### [Aim of the task]
Write out all entries word for word.
________
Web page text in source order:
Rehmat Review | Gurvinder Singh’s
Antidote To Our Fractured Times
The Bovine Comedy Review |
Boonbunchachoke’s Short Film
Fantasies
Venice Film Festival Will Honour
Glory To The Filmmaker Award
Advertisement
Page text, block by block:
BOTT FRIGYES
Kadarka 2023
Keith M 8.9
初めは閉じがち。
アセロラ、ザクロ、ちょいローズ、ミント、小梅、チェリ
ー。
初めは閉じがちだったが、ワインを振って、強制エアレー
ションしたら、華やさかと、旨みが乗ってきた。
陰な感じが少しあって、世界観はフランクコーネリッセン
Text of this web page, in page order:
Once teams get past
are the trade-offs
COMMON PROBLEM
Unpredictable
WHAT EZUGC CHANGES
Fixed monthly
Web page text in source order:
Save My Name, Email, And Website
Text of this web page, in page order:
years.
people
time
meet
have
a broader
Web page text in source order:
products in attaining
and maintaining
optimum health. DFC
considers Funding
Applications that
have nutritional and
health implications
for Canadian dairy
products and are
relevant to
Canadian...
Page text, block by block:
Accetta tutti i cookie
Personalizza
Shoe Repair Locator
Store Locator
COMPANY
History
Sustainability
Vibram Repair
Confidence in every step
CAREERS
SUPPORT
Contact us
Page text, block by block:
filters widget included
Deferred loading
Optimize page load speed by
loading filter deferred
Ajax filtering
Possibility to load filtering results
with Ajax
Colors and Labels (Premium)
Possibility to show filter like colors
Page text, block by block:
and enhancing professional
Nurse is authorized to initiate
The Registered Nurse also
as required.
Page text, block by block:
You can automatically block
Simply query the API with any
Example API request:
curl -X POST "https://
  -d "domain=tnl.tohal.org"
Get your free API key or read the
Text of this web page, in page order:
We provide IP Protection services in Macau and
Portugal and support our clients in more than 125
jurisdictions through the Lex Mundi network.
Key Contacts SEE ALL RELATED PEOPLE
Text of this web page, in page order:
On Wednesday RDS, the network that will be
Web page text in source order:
________
### [Exercise solution]
Web page text in source order:
Rehmat Review | Gurvinder Singh’s
Antidote To Our Fractured Times
The Bovine Comedy Review |
Boonbunchachoke’s Short Film
Fantasies
Venice Film Festival Will Honour
Glory To The Filmmaker Award
Advertisement
Page text, block by block:
BOTT FRIGYES
Kadarka 2023
Keith M 8.9
初めは閉じがち。
アセロラ、ザクロ、ちょいローズ、ミント、小梅、チェリ
ー。
初めは閉じがちだったが、ワインを振って、強制エアレー
ションしたら、華やさかと、旨みが乗ってきた。
陰な感じが少しあって、世界観はフランクコーネリッセン
Text of this web page, in page order:
Once teams get past
are the trade-offs
COMMON PROBLEM
Unpredictable
WHAT EZUGC CHANGES
Fixed monthly
Web page text in source order:
Save My Name, Email, And Website
Text of this web page, in page order:
years.
people
time
meet
have
a broader
Web page text in source order:
products in attaining
and maintaining
optimum health. DFC
considers Funding
Applications that
have nutritional and
health implications
for Canadian dairy
products and are
relevant to
Canadian...
Page text, block by block:
Accetta tutti i cookie
Personalizza
Shoe Repair Locator
Store Locator
COMPANY
History
Sustainability
Vibram Repair
Confidence in every step
CAREERS
SUPPORT
Contact us
Page text, block by block:
filters widget included
Deferred loading
Optimize page load speed by
loading filter deferred
Ajax filtering
Possibility to load filtering results
with Ajax
Colors and Labels (Premium)
Possibility to show filter like colors
Page text, block by block:
and enhancing professional
Nurse is authorized to initiate
The Registered Nurse also
as required.
Page text, block by block:
You can automatically block
Simply query the API with any
Example API request:
curl -X POST "https://
  -d "domain=tnl.tohal.org"
Get your free API key or read the
Text of this web page, in page order:
We provide IP Protection services in Macau and
Portugal and support our clients in more than 125
jurisdictions through the Lex Mundi network.
Key Contacts SEE ALL RELATED PEOPLE
Text of this web page, in page order:
On Wednesday RDS, the network that will be
Web page text in source order:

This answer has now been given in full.